The good old days are now…..

With the election of Trump, some of the smaller proposition results have flown under the radar as to the long term impact to fishing as we know it in the California Delta  and ocean.

Proposition 53 -The California Voter Approval Requirement for Revenue Bonds above $2 Billion Initiative- would have given Northern California a say over the Jerry Brown Delta Water diversion tunnels project. It was defeated by less than 1% of the vote – aprox 450,000 votes- out of a California population of 38 milllion. The Califonria Delta Estuary is already facing the  largest extinction event on the planet since the dinosaurs  and the diversion of more water by the Tunnels Project will spell the end of the Delta as we know it. Large-scale water diversion in the Bay’s watershed severely limits the amount of fresh water that reaches the Bay and alters the timing of that flow. Inflow to the Bay from its Central Valley watershed now averages less than half of what it would be without diversions; in some years just one-third of the runoff makes it to the Bay. The result is a nearly permanent drought for the Bay’s fish, wildlife, and their habitats. This radical alteration creates severe consequences for the Bay and marine ecosystems – and Bay Area residents pay the price.

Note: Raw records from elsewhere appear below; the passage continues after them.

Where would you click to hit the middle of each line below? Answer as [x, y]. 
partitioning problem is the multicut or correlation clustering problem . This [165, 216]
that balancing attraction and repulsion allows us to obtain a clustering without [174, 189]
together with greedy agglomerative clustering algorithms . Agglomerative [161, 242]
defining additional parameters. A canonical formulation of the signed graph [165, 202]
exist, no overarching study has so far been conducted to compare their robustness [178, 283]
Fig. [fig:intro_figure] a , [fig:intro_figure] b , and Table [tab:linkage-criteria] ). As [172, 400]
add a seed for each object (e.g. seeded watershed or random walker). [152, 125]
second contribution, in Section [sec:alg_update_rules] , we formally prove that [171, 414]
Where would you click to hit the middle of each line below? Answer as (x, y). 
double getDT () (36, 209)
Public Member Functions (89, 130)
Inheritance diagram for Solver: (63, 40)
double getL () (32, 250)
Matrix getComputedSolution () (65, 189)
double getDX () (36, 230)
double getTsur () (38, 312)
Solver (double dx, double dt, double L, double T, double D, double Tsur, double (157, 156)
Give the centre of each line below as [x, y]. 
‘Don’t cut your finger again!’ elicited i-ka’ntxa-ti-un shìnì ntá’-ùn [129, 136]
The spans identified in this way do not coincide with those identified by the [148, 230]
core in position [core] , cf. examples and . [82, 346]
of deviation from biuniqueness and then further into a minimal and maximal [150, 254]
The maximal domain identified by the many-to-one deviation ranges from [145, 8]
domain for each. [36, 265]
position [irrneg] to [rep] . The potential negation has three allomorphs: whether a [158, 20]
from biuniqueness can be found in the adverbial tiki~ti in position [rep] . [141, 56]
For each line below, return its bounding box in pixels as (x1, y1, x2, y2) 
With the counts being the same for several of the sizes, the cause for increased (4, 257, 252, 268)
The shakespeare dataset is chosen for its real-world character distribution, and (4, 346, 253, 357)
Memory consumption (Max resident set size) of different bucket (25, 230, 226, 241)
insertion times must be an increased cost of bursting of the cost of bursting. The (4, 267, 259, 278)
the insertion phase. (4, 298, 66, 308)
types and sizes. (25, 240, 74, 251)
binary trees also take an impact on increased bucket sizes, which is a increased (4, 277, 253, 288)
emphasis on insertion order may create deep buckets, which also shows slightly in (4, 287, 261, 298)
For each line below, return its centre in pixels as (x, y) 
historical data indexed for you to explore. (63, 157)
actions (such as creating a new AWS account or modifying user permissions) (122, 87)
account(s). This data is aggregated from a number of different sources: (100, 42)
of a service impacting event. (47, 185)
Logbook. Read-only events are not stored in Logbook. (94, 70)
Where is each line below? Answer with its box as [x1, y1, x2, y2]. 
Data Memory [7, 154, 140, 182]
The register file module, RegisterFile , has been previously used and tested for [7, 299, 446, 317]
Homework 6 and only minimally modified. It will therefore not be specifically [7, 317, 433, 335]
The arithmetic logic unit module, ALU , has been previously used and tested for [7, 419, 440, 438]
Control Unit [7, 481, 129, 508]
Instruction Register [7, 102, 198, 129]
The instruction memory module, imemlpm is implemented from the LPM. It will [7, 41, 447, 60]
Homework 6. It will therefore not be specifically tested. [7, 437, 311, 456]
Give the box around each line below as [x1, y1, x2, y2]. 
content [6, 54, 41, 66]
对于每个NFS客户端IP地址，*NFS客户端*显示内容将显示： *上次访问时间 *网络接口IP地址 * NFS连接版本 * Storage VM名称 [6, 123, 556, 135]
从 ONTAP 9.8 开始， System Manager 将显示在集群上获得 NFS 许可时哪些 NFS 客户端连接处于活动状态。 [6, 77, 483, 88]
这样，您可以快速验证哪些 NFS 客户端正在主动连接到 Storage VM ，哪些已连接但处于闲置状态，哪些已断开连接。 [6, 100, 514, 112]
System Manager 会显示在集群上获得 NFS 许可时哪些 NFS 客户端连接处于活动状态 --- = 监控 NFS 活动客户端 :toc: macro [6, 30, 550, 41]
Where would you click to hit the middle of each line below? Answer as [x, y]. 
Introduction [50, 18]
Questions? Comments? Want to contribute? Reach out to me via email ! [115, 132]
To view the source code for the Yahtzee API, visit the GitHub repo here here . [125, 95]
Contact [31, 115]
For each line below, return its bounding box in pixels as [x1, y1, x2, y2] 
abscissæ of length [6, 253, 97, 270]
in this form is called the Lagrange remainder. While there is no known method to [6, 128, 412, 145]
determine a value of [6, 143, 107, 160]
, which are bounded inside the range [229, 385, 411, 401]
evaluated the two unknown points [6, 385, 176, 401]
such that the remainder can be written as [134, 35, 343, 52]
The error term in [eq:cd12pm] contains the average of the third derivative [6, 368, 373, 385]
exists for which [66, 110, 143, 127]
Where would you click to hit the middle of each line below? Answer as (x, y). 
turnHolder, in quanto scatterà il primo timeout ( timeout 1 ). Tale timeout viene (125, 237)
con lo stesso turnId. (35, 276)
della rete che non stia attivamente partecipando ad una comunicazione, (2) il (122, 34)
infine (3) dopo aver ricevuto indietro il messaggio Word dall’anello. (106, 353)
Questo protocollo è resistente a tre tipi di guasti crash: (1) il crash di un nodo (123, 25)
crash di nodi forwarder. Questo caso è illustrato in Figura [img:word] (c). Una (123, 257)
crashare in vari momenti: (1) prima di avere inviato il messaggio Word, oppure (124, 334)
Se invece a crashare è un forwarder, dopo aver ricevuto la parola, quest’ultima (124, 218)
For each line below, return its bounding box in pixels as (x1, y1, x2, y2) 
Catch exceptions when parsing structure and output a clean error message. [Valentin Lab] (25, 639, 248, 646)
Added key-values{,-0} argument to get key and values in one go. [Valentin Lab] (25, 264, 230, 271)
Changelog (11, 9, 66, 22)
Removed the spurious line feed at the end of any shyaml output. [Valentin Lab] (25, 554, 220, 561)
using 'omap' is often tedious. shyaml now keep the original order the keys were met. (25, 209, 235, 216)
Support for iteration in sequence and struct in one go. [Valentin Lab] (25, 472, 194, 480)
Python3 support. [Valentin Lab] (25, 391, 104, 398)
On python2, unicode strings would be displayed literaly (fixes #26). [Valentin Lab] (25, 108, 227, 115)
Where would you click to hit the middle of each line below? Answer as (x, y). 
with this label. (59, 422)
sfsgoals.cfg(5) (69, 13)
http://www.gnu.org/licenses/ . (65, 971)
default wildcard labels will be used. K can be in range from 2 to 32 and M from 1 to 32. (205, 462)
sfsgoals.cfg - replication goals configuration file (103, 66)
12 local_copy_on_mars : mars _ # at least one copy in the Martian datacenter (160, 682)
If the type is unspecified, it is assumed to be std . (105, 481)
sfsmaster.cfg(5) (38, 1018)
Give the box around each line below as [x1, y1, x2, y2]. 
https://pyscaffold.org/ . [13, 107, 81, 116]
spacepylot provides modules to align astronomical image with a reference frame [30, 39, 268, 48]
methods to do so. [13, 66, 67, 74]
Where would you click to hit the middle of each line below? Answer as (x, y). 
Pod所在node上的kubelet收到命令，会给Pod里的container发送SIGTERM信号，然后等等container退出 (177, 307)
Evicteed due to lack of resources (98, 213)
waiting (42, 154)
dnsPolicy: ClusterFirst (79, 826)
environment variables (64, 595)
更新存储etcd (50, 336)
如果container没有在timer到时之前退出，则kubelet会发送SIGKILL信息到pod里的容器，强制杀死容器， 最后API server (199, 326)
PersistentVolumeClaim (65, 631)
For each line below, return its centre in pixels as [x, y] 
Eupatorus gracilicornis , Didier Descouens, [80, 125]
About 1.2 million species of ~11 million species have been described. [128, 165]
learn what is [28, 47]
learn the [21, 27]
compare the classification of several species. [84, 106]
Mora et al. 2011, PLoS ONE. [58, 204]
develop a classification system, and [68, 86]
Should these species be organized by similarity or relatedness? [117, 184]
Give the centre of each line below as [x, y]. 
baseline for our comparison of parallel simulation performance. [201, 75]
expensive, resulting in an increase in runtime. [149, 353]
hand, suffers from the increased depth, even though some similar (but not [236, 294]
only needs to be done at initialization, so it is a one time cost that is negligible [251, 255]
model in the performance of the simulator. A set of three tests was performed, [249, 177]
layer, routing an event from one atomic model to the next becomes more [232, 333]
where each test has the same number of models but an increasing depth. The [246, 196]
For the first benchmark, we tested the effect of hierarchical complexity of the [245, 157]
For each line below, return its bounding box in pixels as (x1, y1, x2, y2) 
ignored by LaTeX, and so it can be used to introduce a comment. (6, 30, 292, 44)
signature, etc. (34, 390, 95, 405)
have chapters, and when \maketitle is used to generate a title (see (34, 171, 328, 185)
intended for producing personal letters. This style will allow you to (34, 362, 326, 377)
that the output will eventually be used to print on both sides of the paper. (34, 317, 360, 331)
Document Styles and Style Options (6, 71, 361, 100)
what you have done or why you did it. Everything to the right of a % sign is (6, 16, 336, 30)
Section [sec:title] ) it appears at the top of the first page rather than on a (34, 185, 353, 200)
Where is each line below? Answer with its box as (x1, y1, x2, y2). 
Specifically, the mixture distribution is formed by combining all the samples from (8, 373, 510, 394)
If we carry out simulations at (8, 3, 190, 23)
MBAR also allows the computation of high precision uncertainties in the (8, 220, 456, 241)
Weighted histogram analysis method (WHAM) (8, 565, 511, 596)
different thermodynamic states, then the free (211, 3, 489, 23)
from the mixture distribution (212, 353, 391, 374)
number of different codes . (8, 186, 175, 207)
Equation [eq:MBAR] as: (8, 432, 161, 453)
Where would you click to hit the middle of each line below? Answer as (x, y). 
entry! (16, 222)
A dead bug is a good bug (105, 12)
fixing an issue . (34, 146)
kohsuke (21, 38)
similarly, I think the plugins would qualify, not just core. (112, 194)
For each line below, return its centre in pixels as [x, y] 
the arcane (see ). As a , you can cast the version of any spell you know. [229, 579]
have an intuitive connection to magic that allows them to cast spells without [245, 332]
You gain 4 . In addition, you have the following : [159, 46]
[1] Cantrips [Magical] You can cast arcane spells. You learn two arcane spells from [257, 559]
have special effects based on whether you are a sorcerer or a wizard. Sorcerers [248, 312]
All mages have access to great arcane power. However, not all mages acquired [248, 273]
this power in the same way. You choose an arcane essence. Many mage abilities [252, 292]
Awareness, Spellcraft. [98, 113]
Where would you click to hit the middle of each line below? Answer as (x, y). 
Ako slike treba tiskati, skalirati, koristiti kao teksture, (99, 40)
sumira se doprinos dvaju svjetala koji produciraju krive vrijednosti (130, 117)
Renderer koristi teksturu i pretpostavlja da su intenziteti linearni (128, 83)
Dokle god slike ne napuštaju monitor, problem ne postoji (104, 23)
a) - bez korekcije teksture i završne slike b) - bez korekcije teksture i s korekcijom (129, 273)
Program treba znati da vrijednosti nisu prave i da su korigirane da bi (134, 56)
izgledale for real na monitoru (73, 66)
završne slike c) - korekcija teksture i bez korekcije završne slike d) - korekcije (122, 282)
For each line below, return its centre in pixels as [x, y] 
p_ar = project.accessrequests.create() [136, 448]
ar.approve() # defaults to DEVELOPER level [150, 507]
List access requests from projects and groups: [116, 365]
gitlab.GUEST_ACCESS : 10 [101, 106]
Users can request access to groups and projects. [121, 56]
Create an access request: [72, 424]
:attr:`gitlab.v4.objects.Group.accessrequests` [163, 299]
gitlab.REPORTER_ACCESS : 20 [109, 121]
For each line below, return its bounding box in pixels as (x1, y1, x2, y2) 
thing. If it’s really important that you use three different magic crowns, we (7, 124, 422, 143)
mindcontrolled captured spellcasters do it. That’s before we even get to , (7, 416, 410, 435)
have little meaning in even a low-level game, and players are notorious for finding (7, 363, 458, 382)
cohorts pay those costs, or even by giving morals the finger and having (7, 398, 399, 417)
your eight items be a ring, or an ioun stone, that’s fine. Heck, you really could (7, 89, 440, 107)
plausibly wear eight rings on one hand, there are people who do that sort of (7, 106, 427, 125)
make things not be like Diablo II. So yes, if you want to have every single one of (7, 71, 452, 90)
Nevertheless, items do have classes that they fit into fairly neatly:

The San Francisco Bay Estuary is created by the mixing of fresh water from the Central Valley’s rivers with salt water from the Pacific Ocean. Dramatically reducing the inflow of fresh water generates cascading effects in the Bay’s watershed, the Bay itself, and coastal ocean waters.

  • On average, since 1975 more than half (53%) of runoff from the Central Valley watershed has been diverted, stored, or exported before it can reach the Bay – and in many years two-thirds or more of the Bay’s inflow is captured;
  • As a result of intensive water diversions, the Bay experiences catastrophically dry years almost half the time (only one “supercritically dry” year occurred naturally between 1975-2014, but the Bay experienced nineteen supercritical years during that period);
  • Numerous unrelated fish species – from sharks to salmon, from sturgeon to smelt – show strong positive correlations with Bay Inflow; many of these species are now endangered, and even commercially viable fisheries are in decline;
  • Predators that feed on flow-dependent fish and shrimp are feeling the pinch – for example, dwindling supplies of Central Valley Chinook salmon may restrict the recovery of the local Orca whale population;
  • Blooms of toxic “algae” (cyanobacteria) are becoming more frequent, and other pollutants are becoming more concentrated, as a result of reductions in freshwater flows from the Bay’s watershed;
  • Bay Area beaches and tidal wetlands are deprived of sediment that was once transported by high river flows

So little water is flowing from the rivers that feed the estuary, which includes the Sacramento-San Joaquin River Delta, Suisun Marsh and the bay, that its ecosystem is collapsing.  According to Peter Moyle,  a Fisheries Biologist from UCD and probably the most knowledgeable human alive when it comes to  understanding the Delta,  of the  roughly 120 native freshwater fish species in California, “over 80 percent of those are faced with extinction by the end of the century if current trends continue.”

Im afraid that the defeat of Prop 53 marks the loss of a long battle to save the Delta.  It’s over and we have lost. Fish and enjoy now.   Don’t put off a trip to the Delta or the Sac if you have a chance to go.  We are looking at the good old days right now.